A advogada Dra. Tatiane Garcia explica como a Reestruturação de Passivo preserva o caixa corporativo sem violar ordens judiciais
O crescimento das execuções bancárias e o bloqueio de contas operacionais impõem um desafio severo à sobrevivência das empresas brasileiras. Em meio ao estrangulamento de liquidez, gestores recorrem a atalhos financeiros como a transferência de receitas para contas de terceiros, ignorando que o cruzamento de dados contábeis e fiscais expõe esses fluxos com precisão. Nesse cenário de risco, a advogada Dra. Tatiane Garcia (OAB/SP 224.365), especialista em Reestruturação de Passivo Bancário, adverte que a busca por liquidez imediata via pagamentos em contas não corporativas gera vestígios documentais que fundamentam pedidos de penhora ampla.
A dimensão dessa crise é chancelada pelo Indicador de Inadimplência da Serasa Experian, que aponta um volume recorde de R$ 229,9 bilhões em débitos corporativos negativados no país, com o setor de serviços e saúde concentrando mais da metade das ocorrências. Diante da pressão de credores, a migração para chaves de pagamento atreladas a CPFs de parentes ou colaboradores colide com a funcionalidade de reiteração automática do Sisbajud, a chamada “Teimosinha”, que repete a ordem de bloqueio no CNPJ do devedor por até trinta dias. Embora o sistema não busque terceiros de forma autônoma, a constatação do esvaziamento das contas empresariais motiva investigações patrimoniais requeridas pelos credores.
Os desdobramentos dessa exposição afetam a continuidade das atividades e a estabilidade das famílias envolvidas. A comprovação de que a empresa utiliza habitualmente contas alheias como extensão do seu caixa fornece ao credor os elementos necessários para requerer o Incidente de Desconsideração da Personalidade Jurídica. Este instrumento exige demonstração de abuso, contraditório e decisão fundamentada para aplicar o Artigo 50 do Código Civil por confusão patrimonial. Com o cancelamento de linhas de crédito e o travamento de recebíveis, a empresa perde a capacidade de honrar compromissos básicos, acelerando um colapso que poderia ser evitado por vias técnicas.

Aprofundando os gargalos jurídicos, a tentativa de encobrir faturamentos em contas informais não ganha respaldo legal apenas por estar registrada nos livros da empresa. Segundo analisa a advogada Dra. Tatiane Garcia (OAB/SP 224.365), “uma movimentação excepcional e documentada não equivale, por si só, à ocultação patrimonial, mas a escrituração contábil não funciona como autorização para contornar ordem judicial, devendo a origem, a finalidade e a conduta serem examinadas em conjunto pelo magistrado”, demonstrando que contornar constrições judiciais por vias paralelas mantém a vulnerabilidade dos administradores. A falta de governança converte medidas paliativas em elementos contrários à defesa.
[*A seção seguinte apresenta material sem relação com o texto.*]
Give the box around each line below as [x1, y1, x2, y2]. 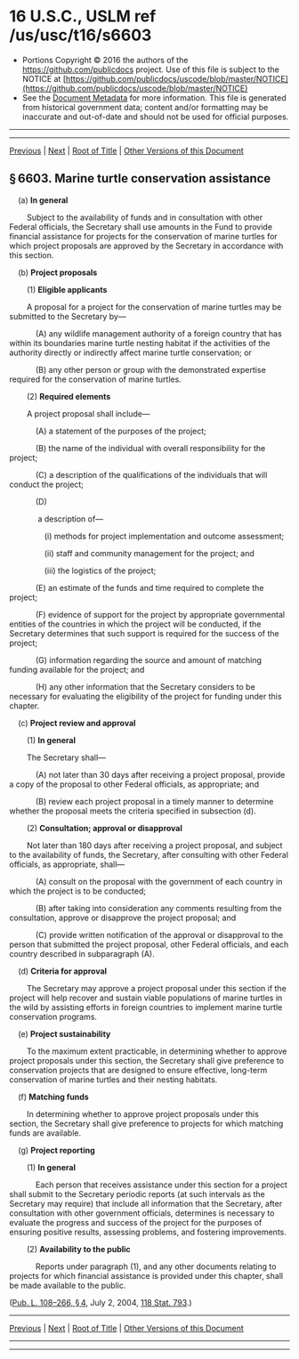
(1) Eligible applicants [26, 284, 108, 295]
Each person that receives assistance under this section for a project [35, 1179, 287, 1190]
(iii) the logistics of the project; [44, 565, 157, 576]
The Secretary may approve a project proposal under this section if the [26, 983, 287, 993]
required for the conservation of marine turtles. [9, 374, 182, 384]
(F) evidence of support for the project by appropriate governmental [35, 609, 286, 619]
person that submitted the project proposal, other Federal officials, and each [9, 939, 289, 950]
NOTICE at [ [21, 73, 67, 84]
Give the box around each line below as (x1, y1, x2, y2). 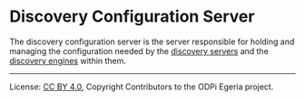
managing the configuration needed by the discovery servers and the (9, 45, 270, 56)
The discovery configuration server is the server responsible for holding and (9, 36, 295, 47)
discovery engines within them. (9, 55, 127, 66)
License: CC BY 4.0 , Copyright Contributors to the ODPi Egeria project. (9, 81, 274, 92)
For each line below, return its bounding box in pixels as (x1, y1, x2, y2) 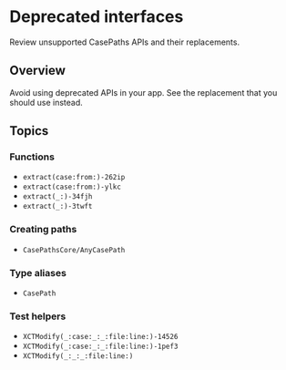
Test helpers (9, 310, 66, 323)
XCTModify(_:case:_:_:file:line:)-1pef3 (22, 342, 179, 352)
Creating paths (9, 223, 77, 236)
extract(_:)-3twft (22, 202, 93, 211)
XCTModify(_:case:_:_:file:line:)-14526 (22, 333, 179, 342)
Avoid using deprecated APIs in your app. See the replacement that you (9, 87, 278, 98)
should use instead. (9, 97, 84, 108)
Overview (9, 63, 66, 78)
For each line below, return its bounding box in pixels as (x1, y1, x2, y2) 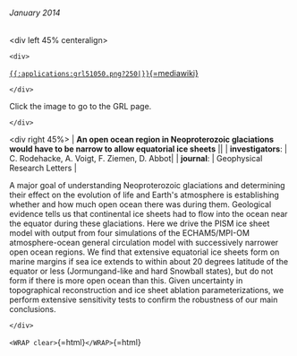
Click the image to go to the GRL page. (9, 101, 152, 112)
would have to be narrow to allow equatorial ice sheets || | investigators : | (9, 143, 288, 154)
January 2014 (9, 7, 61, 18)
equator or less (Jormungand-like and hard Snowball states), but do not (9, 265, 274, 277)
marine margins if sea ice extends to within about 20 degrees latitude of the (9, 256, 289, 267)
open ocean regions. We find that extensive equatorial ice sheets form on (9, 247, 280, 257)
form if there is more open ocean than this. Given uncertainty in (9, 275, 243, 286)
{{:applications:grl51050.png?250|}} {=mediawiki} (9, 68, 199, 79)
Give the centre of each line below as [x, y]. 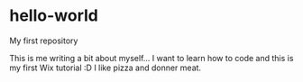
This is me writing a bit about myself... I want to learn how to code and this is [151, 58]
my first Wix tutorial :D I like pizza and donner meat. [105, 68]
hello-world [54, 16]
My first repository [44, 41]
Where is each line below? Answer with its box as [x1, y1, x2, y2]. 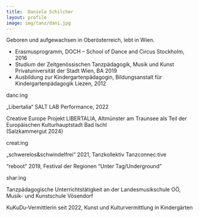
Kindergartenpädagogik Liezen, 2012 [14, 80, 107, 87]
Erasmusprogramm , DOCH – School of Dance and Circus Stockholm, [14, 48, 185, 55]
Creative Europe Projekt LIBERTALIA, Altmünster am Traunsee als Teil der [6, 115, 187, 122]
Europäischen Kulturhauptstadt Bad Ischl [6, 121, 107, 129]
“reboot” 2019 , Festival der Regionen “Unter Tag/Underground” [6, 163, 162, 170]
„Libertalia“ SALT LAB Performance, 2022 [6, 103, 109, 111]
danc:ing [6, 91, 28, 99]
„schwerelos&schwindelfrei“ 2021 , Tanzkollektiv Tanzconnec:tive [6, 151, 167, 158]
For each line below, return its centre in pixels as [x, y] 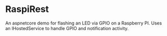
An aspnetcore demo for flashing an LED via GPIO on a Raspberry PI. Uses [84, 23]
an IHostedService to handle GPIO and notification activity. [67, 28]
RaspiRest [27, 9]
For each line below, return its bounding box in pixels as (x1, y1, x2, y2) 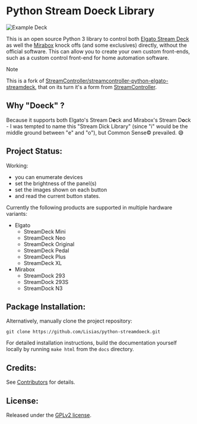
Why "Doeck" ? (6, 101, 65, 111)
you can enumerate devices (14, 173, 83, 180)
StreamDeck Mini (23, 228, 66, 235)
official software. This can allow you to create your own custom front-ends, (6, 47, 190, 55)
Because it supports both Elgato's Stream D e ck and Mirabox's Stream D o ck (6, 116, 191, 123)
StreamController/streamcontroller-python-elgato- (45, 77, 169, 84)
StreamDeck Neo (23, 234, 66, 241)
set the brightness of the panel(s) (14, 180, 97, 187)
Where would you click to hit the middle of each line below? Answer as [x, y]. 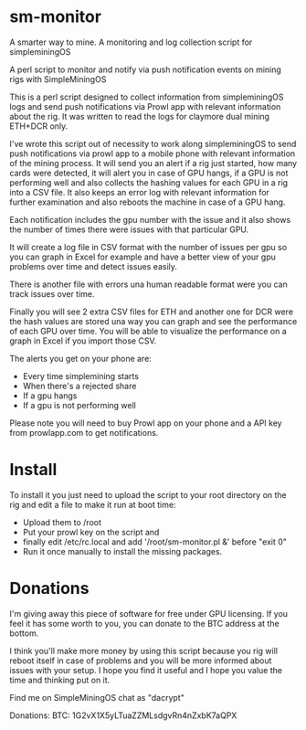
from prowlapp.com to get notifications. [84, 432]
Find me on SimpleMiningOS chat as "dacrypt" [97, 697]
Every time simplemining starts [81, 376]
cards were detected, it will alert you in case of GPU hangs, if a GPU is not [149, 173]
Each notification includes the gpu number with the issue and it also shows [150, 219]
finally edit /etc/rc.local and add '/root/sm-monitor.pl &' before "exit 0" [155, 542]
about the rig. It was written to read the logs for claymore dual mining [140, 116]
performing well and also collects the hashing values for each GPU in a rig [149, 182]

Para superar a asfixia financeira dentro das regras legais, a revisão das medidas judiciais e a Reestruturação de Passivo Bancário surgem como os caminhos adequados. Conforme orienta a especialista Dra. Tatiane Garcia, “diante de um bloqueio que comprometa a folha de pagamento, a providência mais segura é buscar imediatamente a revisão judicial da constrição, demonstrando a essencialidade dos recursos, em vez de direcionar receitas para contas de terceiros”, permitindo que o comitê de risco da instituição financeira e o juízo analisem laudos periciais que comprovem a viabilidade da operação e viabilizem acordos com carência e alongamento de prazos.
Na perspectiva de longo prazo, a evolução da fiscalização e o rigor na análise de fraudes exigem a extinção definitiva de estruturas artificiais criadas após o surgimento das dívidas. Como destaca a Dra. Tatiane Garcia, “a criação de holdings ou empresas sem atividade econômica real após o vencimento da dívida não é proteção, mas a produção de provas de simulação, pois a proteção legítima é preventiva, transparente e exige separação patrimonial efetiva”, evidenciando que a adequação contábil preventiva é o único instrumento capaz de suportar auditorias judiciais e bancárias sem expor o patrimônio pessoal dos sócios.
A preservação dos bens familiares e a continuidade das empresas dependem do abandono de manobras de emergência em favor da adequação técnica rigorosa. Segundo conclui a Dra. Tatiane Garcia, “quando a reestruturação restabelece a liquidez dentro da legalidade, a primeira mudança é a substituição do pânico pela previsibilidade, permitindo ao empresário organizar compromissos sem transformar a família em um caixa paralelo”, redefinindo a governança como a fronteira real entre a sustentabilidade e a ruína operacional. Diante disso, a conformidade jurídica consolida-se como o único ativo capaz de assegurar a permanência do negócio no mercado.